En une seconde j’ai compris que ce serait une « Séance d’intégration totale » (Nani : tu aurais été fière de Jean…)

 salle sommaire et sombre, tables et bancs en fer, aucune déco contrairement à chez nous où  le repas de mariage est quasi la chose la plus importante.

Cuisiniers et « serveurs » déambulent torse nu en longi (le pagne local), mais malgré leur air « pas super classe pour des serveurs », ils sont en fait tous brahmanes et probablement attachés au service d’un temple ; ils ont le signe distinctif : ils portent une cordelette en travers du torse, et ont dessiné des traits de poudre sur la peau

 


Le repas s’annonce tout à fait traditionnel :

On nous apporte une feuille de bananier (propre ?), sur laquelle à grands coups de louche sortant d’un saut en fer ils nous déposent riz (un aux légumes, l’autre sucré, le Pongal ) et sauce,

 

 

on nous sert des Puri (galettes gonflées juste sorties de l’huile bouillante), un verre d’eau (qui ne sort pas d’une bouteille d’eau minérale.. ), et du chai tea (thé au lait, très sucré à la cardamome)

 

et là ils sont tous attroupés autour de nous à nous regarder faire (et qu’est ce qu’on se sent maladroit quand il faut manger à la main et uniquement de la main droite).

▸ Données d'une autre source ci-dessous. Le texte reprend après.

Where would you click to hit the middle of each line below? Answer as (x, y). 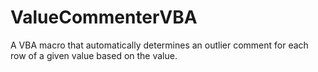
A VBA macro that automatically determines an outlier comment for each (159, 45)
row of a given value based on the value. (94, 55)
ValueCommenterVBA (104, 17)
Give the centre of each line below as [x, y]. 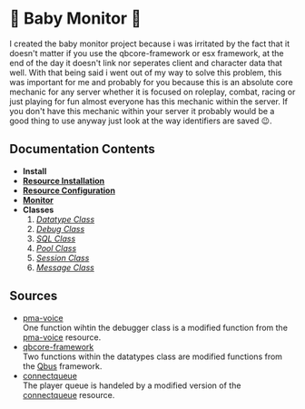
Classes [38, 209]
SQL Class [56, 239]
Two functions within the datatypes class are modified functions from [152, 356]
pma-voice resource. [62, 337]
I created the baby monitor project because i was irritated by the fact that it [150, 44]
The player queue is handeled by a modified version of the [132, 385]
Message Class [65, 268]
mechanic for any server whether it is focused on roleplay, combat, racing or [152, 92]

Et pas question de faire les chochottes, faut tout manger qu’on aime ou pas, on serait trop gêné… en plus toutes les deux minutes ils veulent re-remplir notre « assiette »… En rigolant, je dis à Jean « t’inquiètes, c’est forcément de la nourriture bénie par les dieux, on ne sera pas malade ! » (et on ne l’a pas été !)

 pendant ce temps là, derrière nous, cela s’active « en cuisine », ça vous donne une idée :

 

 

avant de sortir, on ne peut échapper au « buffet des desserts » J  :

dans cette grande gamelle, une sorte de riz très sucré avec des raisins et noix de cajou, dont il fait une boule compacte qu’il n’a bien sur pas omis de nous remettre… avec cela on tient jusqu’au soir : un vrai « étouffe-hindou » J

 

On revient dans la salle principale : les époux se sont assis, cette fois sur des chaises, ils font les séances photos familiales traditionnelles, reçoivent encore des cadeaux, et les félicitations des convives.

C’est là que nous avons pris congés, Jean devait retourner bosser.  Evidemment ils ont insisté pour nous garder jusqu’au soir pour une autre  « réception » équivalent à notre vin d’honneur (mais sans alcool bien sur !) partie en général pour les participants un peu moins proches mais qui souhaitent donner des cadeaux et féliciter les époux. Nous savons que nous avons vu le plus important.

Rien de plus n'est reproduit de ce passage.